I’ve just received an e-mail from someone concerned about claims that Shakespeare was a homosexual. My correspondent wrote that, at the place at which she teaches, “we are mired in Gay History Month and its anticipations, and references are being made to Shakespeare’s Sonnet 20. I wondered if you could shed any light on this?”

Here’s my response:

The problem with “gay history” is that it is an invention of the last fifty years. It never existed prior to its invention. This is not to say that homosexual practice did not exist, of course, though it would not and could not even be called “homosexual” in Shakespeare’s time because that word is itself an invention of the late nineteenth century, when it was employed to signify something pathological. The word “gay”, of course, is even newer, deriving from mid-twentieth century homosexual underworld slang.

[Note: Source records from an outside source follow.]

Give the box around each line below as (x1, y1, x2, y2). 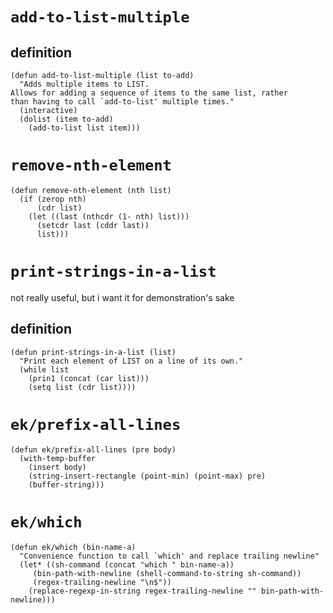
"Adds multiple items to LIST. (19, 79, 150, 89)
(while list (19, 364, 70, 375)
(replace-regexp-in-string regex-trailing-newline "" (28, 586, 257, 596)
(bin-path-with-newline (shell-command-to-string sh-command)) (32, 568, 302, 578)
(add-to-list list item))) (28, 123, 141, 133)
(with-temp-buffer (19, 453, 97, 463)
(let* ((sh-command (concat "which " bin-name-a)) (19, 559, 235, 570)
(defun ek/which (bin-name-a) (10, 542, 137, 552)
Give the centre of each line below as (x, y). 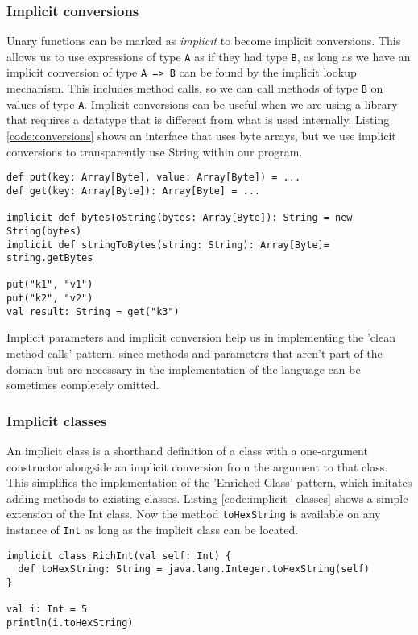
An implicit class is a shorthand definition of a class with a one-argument (187, 451)
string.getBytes (50, 258)
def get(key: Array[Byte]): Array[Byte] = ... (133, 191)
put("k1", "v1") (50, 285)
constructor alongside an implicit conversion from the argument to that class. (197, 466)
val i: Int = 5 (47, 610)
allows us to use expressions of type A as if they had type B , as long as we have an (209, 56)
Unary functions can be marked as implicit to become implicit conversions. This (204, 41)
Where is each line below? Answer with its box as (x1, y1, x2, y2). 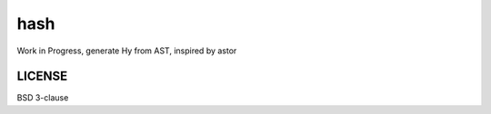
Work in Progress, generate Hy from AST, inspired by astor (16, 45, 237, 56)
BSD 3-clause (16, 92, 69, 103)
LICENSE (16, 69, 68, 84)
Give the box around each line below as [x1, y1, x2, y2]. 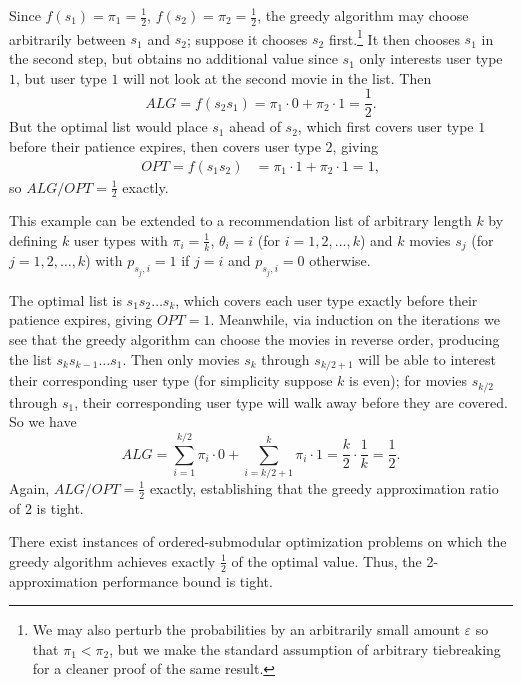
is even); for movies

The point is that Shakespeare would have been baffled at first and then horrified to discover that gutter-minded “academics”, employing the doubles-entendres of twentieth-century adolescent toilet humour, had inverted his meaning to signify sodomy, which would probably be the only word he would have used to describe the practice of homosexuality.

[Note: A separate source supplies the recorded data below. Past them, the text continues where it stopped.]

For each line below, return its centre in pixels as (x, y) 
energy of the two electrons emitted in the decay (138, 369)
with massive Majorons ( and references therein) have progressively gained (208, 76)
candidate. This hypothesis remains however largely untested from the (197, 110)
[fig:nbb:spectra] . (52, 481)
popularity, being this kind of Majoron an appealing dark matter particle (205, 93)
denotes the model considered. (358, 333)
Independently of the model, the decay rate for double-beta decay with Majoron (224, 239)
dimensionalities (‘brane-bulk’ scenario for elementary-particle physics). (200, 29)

This being said, let’s humour the inventers of “gay history” by looking at the evidence they present. Sonnet 20, to which you refer, seems to be the strongest evidence that they have to offer. It does talk of “love”, though love meant love to the Elizabethans, not fornication or copulation, and still less sodomy. The word “love” was not used as a mere innuendo, nor would Lennon’s understanding of love as something self-centred and lacking in self-sacrifice have been comprehensible to an Elizabethan. Of course, a cad might feign “love” for vicious purposes but that would make him a liar, not a lover. Since “love” meant “love”, it was often employed to describe a man’s feelings towards another man. Love meant love, as in caritas, something which every Christian is commanded to feel towards every other person, male or female.

To the extent that Shakespeare uses healthy bawdiness in the sonnet, it is absolutely clear that the poet is not interested in the one thing in which homosexuals are obsessed. The “addition” of male genitalia to the person to whom the sonnet is addressed is the “adding [of] one thing to my purpose nothing”, i.e. the poet has no purpose for the additional appendage, which signifies that “Nature [had] prick’d thee out for women’s pleasure”. Shakespeare’s meaning is clear enough. Men are not interested in something that Nature has designed for women’s pleasure. If Sonnet 20 is the best that “gay historians” can do to make a case for the “pinking” of the Bard, they are not likely to convince anyone other than their own in-crowd, or should that be out-crowd!